- [Task statement] State, as a number alone, how many lines of the entries contain the word "Console".

(Entries taken from a collection)
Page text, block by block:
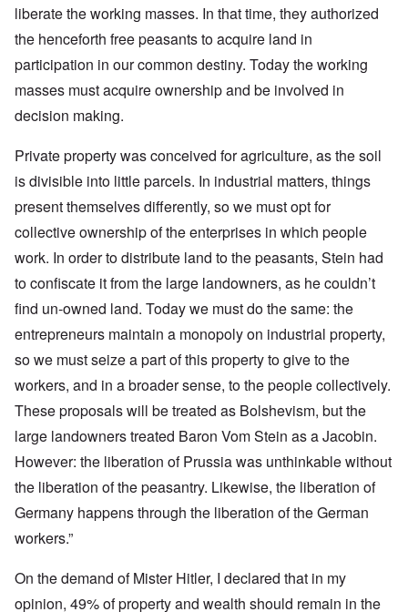
liberate the working masses. In that time, they authorized
the henceforth free peasants to acquire land in
participation in our common destiny. Today the working
masses must acquire ownership and be involved in
decision making.
Private property was conceived for agriculture, as the soil
is divisible into little parcels. In industrial matters, things
present themselves differently, so we must opt for
collective ownership of the enterprises in which people
work. In order to distribute land to the peasants, Stein had
to confiscate it from the large landowners, as he couldn’t
find un-owned land. Today we must do the same: the
entrepreneurs maintain a monopoly on industrial property,
so we must seize a part of this property to give to the
workers, and in a broader sense, to the people collectively.
These proposals will be treated as Bolshevism, but the
large landowners treated Baron Vom Stein as a Jacobin.
However: the liberation of Prussia was unthinkable without
the liberation of the peasantry. Likewise, the liberation of
Germany happens through the liberation of the German
workers.”
On the demand of Mister Hitler, I declared that in my
opinion, 49% of property and wealth should remain in the
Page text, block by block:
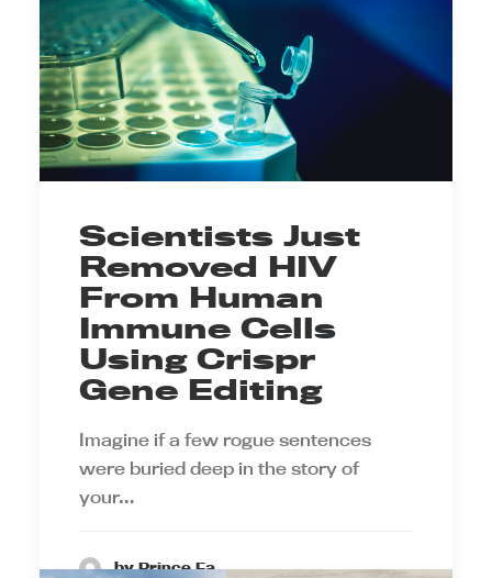
Scientists Just
Removed HIV
From Human
Immune Cells
Using Crispr
Gene Editing
Imagine if a few rogue sentences
were buried deep in the story of
your…
by Prince Ea
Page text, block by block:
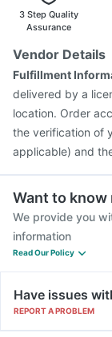
Typbar TCV
Nukovax 13
Prevenar 13
Gardasil 9 Pre
3 Step Quality
Assurance
Vendor Details
Fulfillment
delivered by a
location. Order
the verification of
applicable) and
Want to know
We provide you
information
Read Our Policy
Have issues
REPORT A PROBLEM
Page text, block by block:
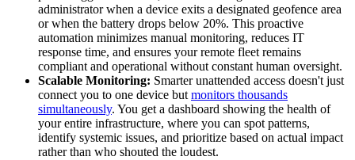
administrator when a device exits a designated geofence area
or when the battery drops below 20%. This proactive
automation minimizes manual monitoring, reduces IT
response time, and ensures your remote fleet remains
compliant and operational without constant human oversight.
Scalable Monitoring: Smarter unattended access doesn't just
connect you to one device but monitors thousands
simultaneously. You get a dashboard showing the health of
your entire infrastructure, where you can spot patterns,
identify systemic issues, and prioritize based on actual impact
rather than who shouted the loudest.
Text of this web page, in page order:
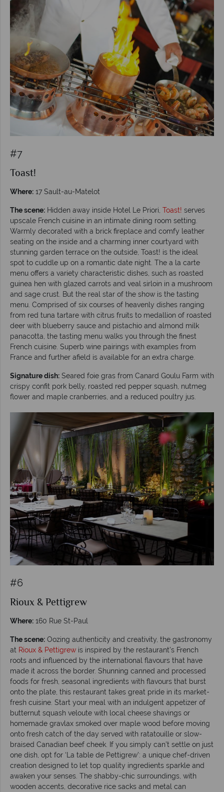
#7
Toast!
Where: 17 Sault-au-Matelot
The scene: Hidden away inside Hotel Le Priori, Toast! serves
upscale French cuisine in an intimate dining room setting.
Warmly decorated with a brick fireplace and comfy leather
seating on the inside and a charming inner courtyard with
stunning garden terrace on the outside, Toast! is the ideal
spot to cuddle up on a romantic date night. The a la carte
menu offers a variety characteristic dishes, such as roasted
guinea hen with glazed carrots and veal sirloin in a mushroom
and sage crust. But the real star of the show is the tasting
menu. Comprised of six courses of heavenly dishes ranging
from red tuna tartare with citrus fruits to medallion of roasted
deer with blueberry sauce and pistachio and almond milk
panacotta, the tasting menu walks you through the finest
French cuisine. Superb wine pairings with examples from
France and further afield is available for an extra charge.
Signature dish: Seared foie gras from Canard Goulu Farm with
crispy confit pork belly, roasted red pepper squash, nutmeg
flower and maple cranberries, and a reduced poultry jus.
#6
Rioux & Pettigrew
Where: 160 Rue St-Paul
The scene: Oozing authenticity and creativity, the gastronomy
at Rioux & Pettigrew is inspired by the restaurant’s French
roots and influenced by the international flavours that have
made it across the border. Shunning canned and processed
foods for fresh, seasonal ingredients with flavours that burst
onto the plate, this restaurant takes great pride in its market-
fresh cuisine. Start your meal with an indulgent appetizer of
butternut squash veloute with local cheese shavings or
homemade gravlax smoked over maple wood before moving
onto fresh catch of the day served with ratatouille or slow-
braised Canadian beef cheek. If you simply can’t settle on just
one dish, opt for ‘La table de Pettigrew’: a unique chef-driven
creation designed to let top quality ingredients sparkle and
awaken your senses. The shabby-chic surroundings, with
wooden accents, decorative rice sacks and metal can
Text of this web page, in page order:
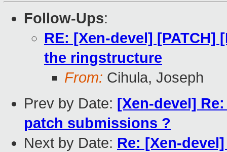
Follow-Ups:
RE: [Xen-devel]
the ringstructure
From: Cihula, Joseph
Prev by Date: [Xen-devel]
patch submissions ?
Next by Date: Re: [Xen-
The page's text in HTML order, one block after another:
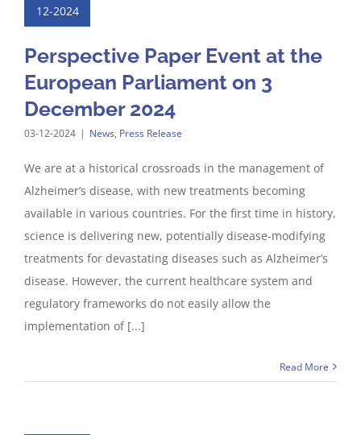
12-2024
Perspective Paper Event at the
European Parliament on 3
December 2024
03-12-2024 | News, Press Release
We are at a historical crossroads in the management of
Alzheimer’s disease, with new treatments becoming
available in various countries. For the first time in history,
science is delivering new, potentially disease-modifying
treatments for devastating diseases such as Alzheimer’s
disease. However, the current healthcare system and
regulatory frameworks do not easily allow the
implementation of [...]
Read More
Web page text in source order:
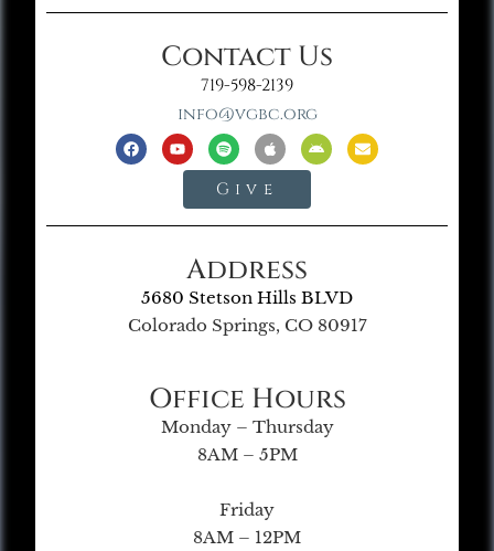
Contact Us
719-598-2139
info@vgbc.org
Give
Address
5680 Stetson Hills BLVD
Colorado Springs, CO 80917
Office Hours
Monday – Thursday
8AM – 5PM
Friday
8AM – 12PM
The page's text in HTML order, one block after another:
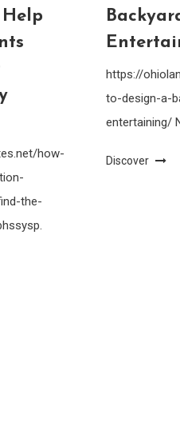
how-
the-
https://
to-design-a-
entertaining/
Discover
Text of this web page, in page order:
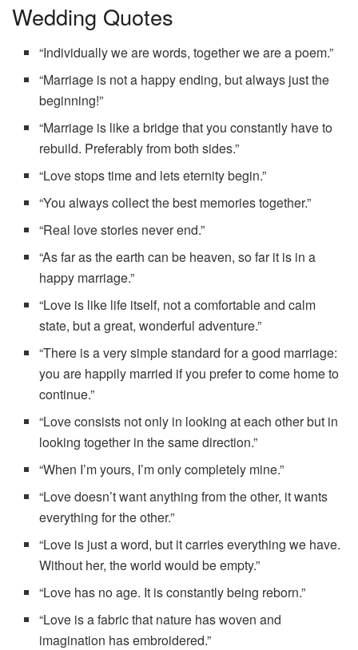
Wedding Quotes
“Individually we are words, together we are a poem.”
“Marriage is not a happy ending, but always just the
beginning!”
“Marriage is like a bridge that you constantly have to
rebuild. Preferably from both sides.”
“Love stops time and lets eternity begin.”
“You always collect the best memories together.”
“Real love stories never end.”
“As far as the earth can be heaven, so far it is in a
happy marriage.”
“Love is like life itself, not a comfortable and calm
state, but a great, wonderful adventure.”
“There is a very simple standard for a good marriage:
you are happily married if you prefer to come home to
continue.”
“Love consists not only in looking at each other but in
looking together in the same direction.”
“When I’m yours, I’m only completely mine.”
“Love doesn’t want anything from the other, it wants
everything for the other.”
“Love is just a word, but it carries everything we have.
Without her, the world would be empty.”
“Love has no age. It is constantly being reborn.”
“Love is a fabric that nature has woven and
imagination has embroidered.”
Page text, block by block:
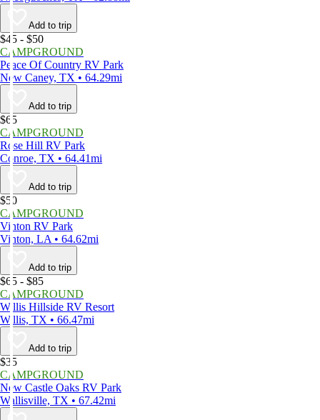
Add to trip
$45 - $50
CAMPGROUND
Peace Of Country RV Park
New Caney, TX • 64.29mi
Add to trip
$65
CAMPGROUND
Rose Hill RV Park
Conroe, TX • 64.41mi
Add to trip
$50
CAMPGROUND
Vinton RV Park
Vinton, LA • 64.62mi
Add to trip
$65 - $85
CAMPGROUND
Willis Hillside RV Resort
Willis, TX • 66.47mi
Add to trip
$35
CAMPGROUND
New Castle Oaks RV Park
Wallisville, TX • 67.42mi
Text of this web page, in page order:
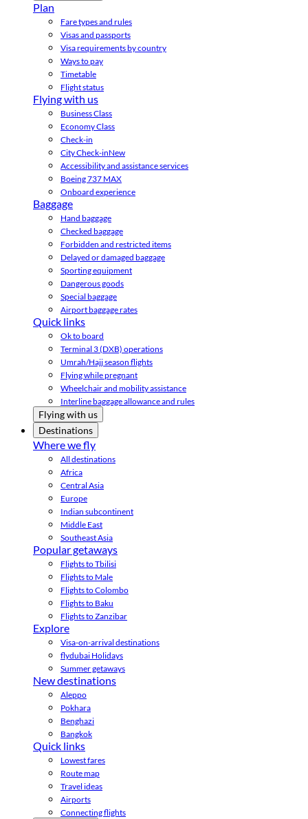
Plan
Fare types and rules
Visas and passports
Visa requirements by country
Ways to pay
Timetable
Flight status
Flying with us
Business Class
Economy Class
Check-in
City Check-inNew
Accessibility and assistance services
Boeing 737 MAX
Onboard experience
Baggage
Hand baggage
Checked baggage
Forbidden and restricted items
Delayed or damaged baggage
Sporting equipment
Dangerous goods
Special baggage
Airport baggage rates
Quick links
Ok to board
Terminal 3 (DXB) operations
Umrah/Hajj season flights
Flying while pregnant
Wheelchair and mobility assistance
Interline baggage allowance and rules
Flying with us
Destinations
Where we fly
All destinations
Africa
Central Asia
Europe
Indian subcontinent
Middle East
Southeast Asia
Popular getaways
Flights to Tbilisi
Flights to Male
Flights to Colombo
Flights to Baku
Flights to Zanzibar
Explore
Visa-on-arrival destinations
flydubai Holidays
Summer getaways
New destinations
Aleppo
Pokhara
Benghazi
Bangkok
Quick links
Lowest fares
Route map
Travel ideas
Airports
Connecting flights
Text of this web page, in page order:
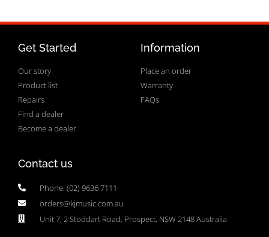
Get Started
Our story
Product list
Repairs
Find a dealer
Become a dealer
Information
Place an order
Warranty
FAQs
Contact us
Phone: (02) 9636 7111
orders@kjmusic.com.au
Unit 7, 2 Stoddart Road, Prospect, NSW 2148 Australia
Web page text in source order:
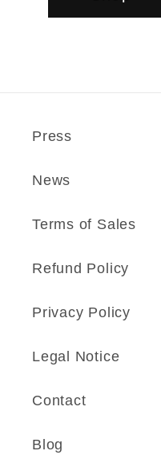
Press
News
Terms of Sales
Refund Policy
Privacy Policy
Legal Notice
Contact
Blog
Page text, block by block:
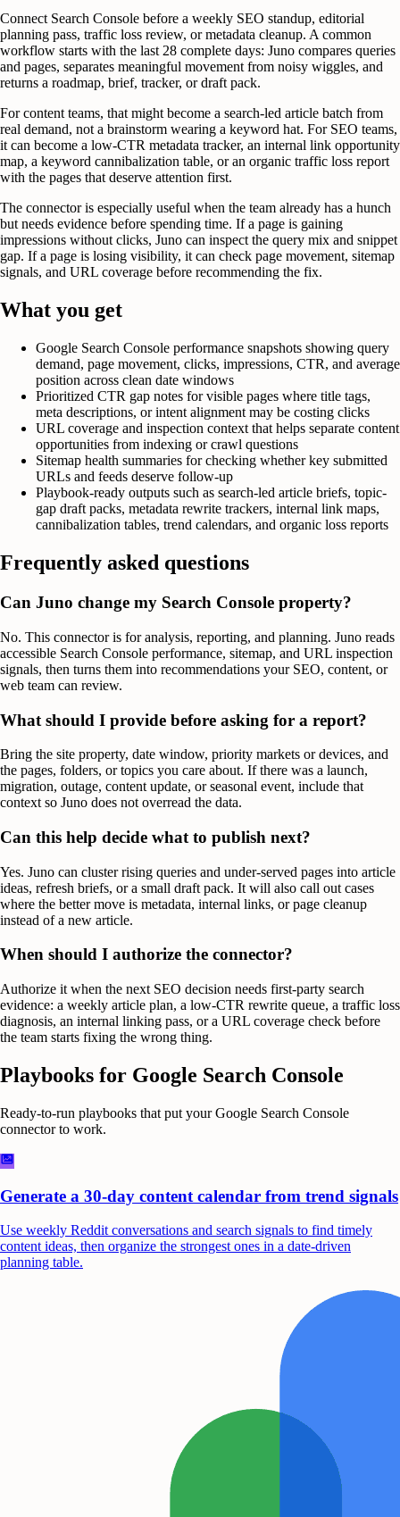
Connect Search Console before a weekly SEO standup, editorial
planning pass, traffic loss review, or metadata cleanup. A common
workflow starts with the last 28 complete days: Juno compares queries
and pages, separates meaningful movement from noisy wiggles, and
returns a roadmap, brief, tracker, or draft pack.
For content teams, that might become a search-led article batch from
real demand, not a brainstorm wearing a keyword hat. For SEO teams,
it can become a low-CTR metadata tracker, an internal link opportunity
map, a keyword cannibalization table, or an organic traffic loss report
with the pages that deserve attention first.
The connector is especially useful when the team already has a hunch
but needs evidence before spending time. If a page is gaining
impressions without clicks, Juno can inspect the query mix and snippet
gap. If a page is losing visibility, it can check page movement, sitemap
signals, and URL coverage before recommending the fix.
What you get
Google Search Console performance snapshots showing query
demand, page movement, clicks, impressions, CTR, and average
position across clean date windows
Prioritized CTR gap notes for visible pages where title tags,
meta descriptions, or intent alignment may be costing clicks
URL coverage and inspection context that helps separate content
opportunities from indexing or crawl questions
Sitemap health summaries for checking whether key submitted
URLs and feeds deserve follow-up
Playbook-ready outputs such as search-led article briefs, topic-
gap draft packs, metadata rewrite trackers, internal link maps,
cannibalization tables, trend calendars, and organic loss reports
Frequently asked questions
Can Juno change my Search Console property?
No. This connector is for analysis, reporting, and planning. Juno reads
accessible Search Console performance, sitemap, and URL inspection
signals, then turns them into recommendations your SEO, content, or
web team can review.
What should I provide before asking for a report?
Bring the site property, date window, priority markets or devices, and
the pages, folders, or topics you care about. If there was a launch,
migration, outage, content update, or seasonal event, include that
context so Juno does not overread the data.
Can this help decide what to publish next?
Yes. Juno can cluster rising queries and under-served pages into article
ideas, refresh briefs, or a small draft pack. It will also call out cases
where the better move is metadata, internal links, or page cleanup
instead of a new article.
When should I authorize the connector?
Authorize it when the next SEO decision needs first-party search
evidence: a weekly article plan, a low-CTR rewrite queue, a traffic loss
diagnosis, an internal linking pass, or a URL coverage check before
the team starts fixing the wrong thing.
Playbooks for Google Search Console
Ready-to-run playbooks that put yourGoogle Search Console
connector to work.
Generate a 30-day content calendar from trend signals
Use weekly Reddit conversations and search signals to find timely
content ideas, then organize the strongest ones in a date-driven
planning table.
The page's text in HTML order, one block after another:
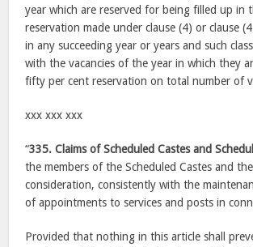
year which are reserved for being filled up
reservation made under clause (4) or clause
in any succeeding year or years and such
with the vacancies of the year in which they
fifty per cent reservation on total number of
xxx xxx xxx
“335. Claims of Scheduled Castes and
the members of the Scheduled Castes and
consideration, consistently with the
of appointments to services and posts in
Provided that nothing in this article shall
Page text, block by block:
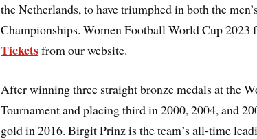
the Netherlands, to have triumphed in both the
Championships. Women Football World Cup 2023
Ticketsfrom our website.
After winning three straight bronze medals at the
Tournament and placing third in 2000, 2004, and
gold in 2016. Birgit Prinz is the team’s all-time
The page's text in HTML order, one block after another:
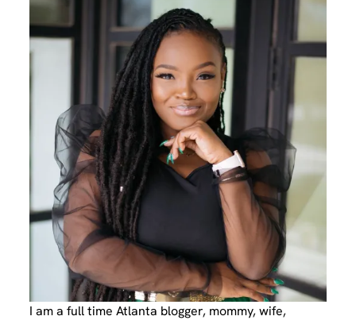
I am a full time Atlanta blogger, mommy, wife,
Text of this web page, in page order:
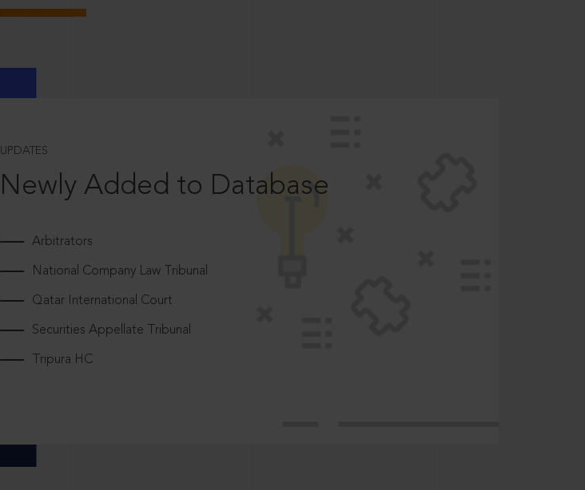
UPDATES
Newly Added to Database
Arbitrators
National Company Law Tribunal
Qatar International Court
Securities Appellate Tribunal
Tripura HC
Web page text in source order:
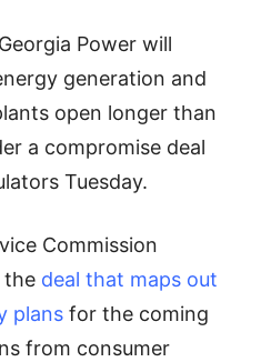
Power will
generation and
open longer than
a compromise deal
Tuesday.
Commission
the deal that maps out
plans for the coming
from consumer
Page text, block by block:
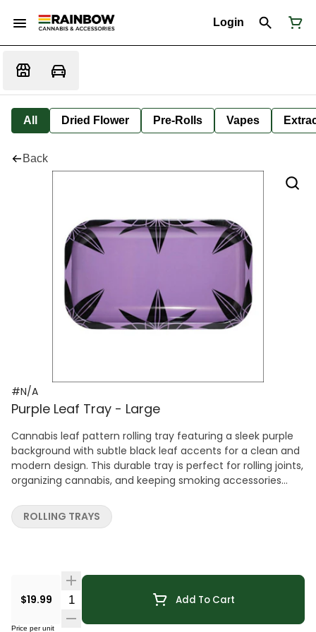
Login
All Dried Flower Pre-Rolls Vapes
Back
#N/A
Purple Leaf Tray - Large
Cannabis leaf pattern rolling tray featuring a sleek purple
background with subtle black leaf accents for a clean and
modern design. This durable tray is perfect for rolling joints,
organizing cannabis, and keeping smoking accessories
a refined, minimalist touch to any cannabis setup.
$19.99 Quantity Selector Add To Cart
Price per unit
ROLLING TRAYS
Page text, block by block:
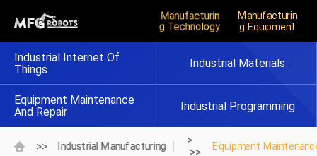
Manufacturin
G Technology
Manufacturin
G Equipment
Industrial Internet Of
Things
Industrial Materials
Equipment Maintenance
And Repair
Industrial Programming
>> Industrial Manufacturing
>
>>
Equipment
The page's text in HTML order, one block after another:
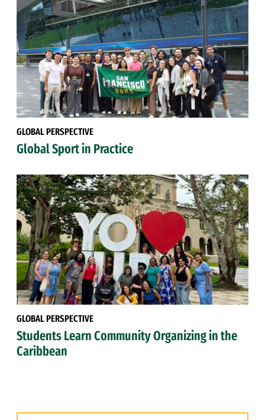
GLOBAL PERSPECTIVE
Global Sport in Practice
GLOBAL PERSPECTIVE
Students Learn Community Organizing in the
Caribbean
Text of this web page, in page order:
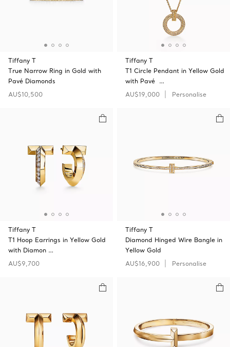
Tiffany T
True Narrow Ring in Gold with
Pavé Diamonds
AU$10,500
Tiffany T
T1 Circle Pendant in Yellow Gold
with Pavé …
AU$19,000
Personalise
Tiffany T
T1 Hoop Earrings in Yellow Gold
with Diamon …
AU$9,700
Tiffany T
Diamond Hinged Wire Bangle in
Yellow Gold
AU$16,900
Personalise
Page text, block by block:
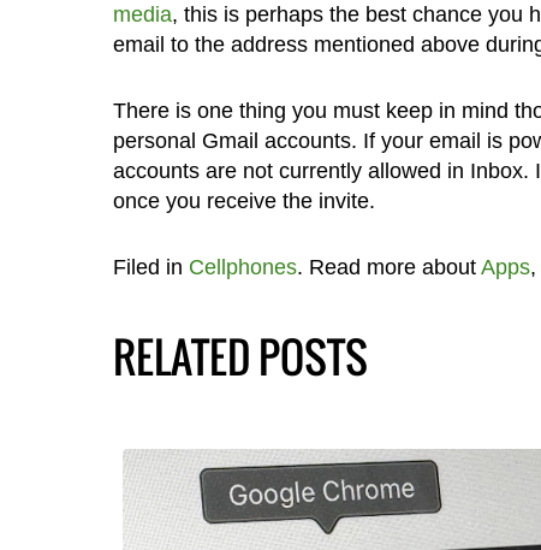
media, this is perhaps the best chance you
email to the address mentioned above
There is one thing you must keep in mind
personal Gmail accounts. If your email is
accounts are not currently allowed in Inbox.
once you receive the invite.
Filed in Cellphones. Read more about Apps,
RELATED POSTS
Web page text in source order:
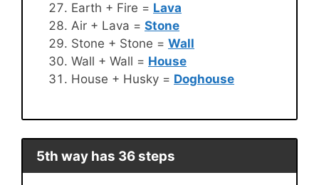
Earth + Fire = Lava
Air + Lava = Stone
Stone + Stone = Wall
Wall + Wall = House
House + Husky = Doghouse
5th way has 36 steps
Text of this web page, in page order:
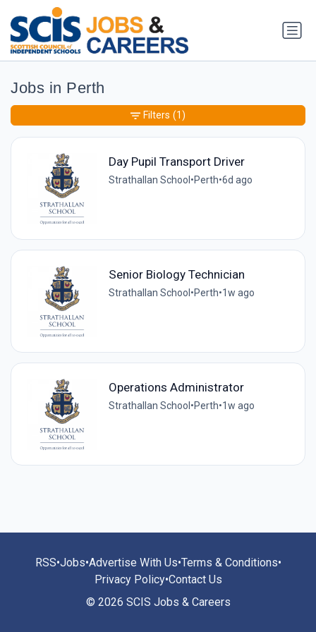
Jobs in Perth
Day Pupil Transport Driver
Strathallan School •Perth•6d ago
Senior Biology Technician
Strathallan School •Perth•1w ago
Operations Administrator
Strathallan School •Perth•1w ago
Filters (1)
RSS•Jobs•Advertise With Us•Terms & Conditions•
Privacy Policy•Contact Us
© 2026 SCIS Jobs & Careers

- [The completed task] 6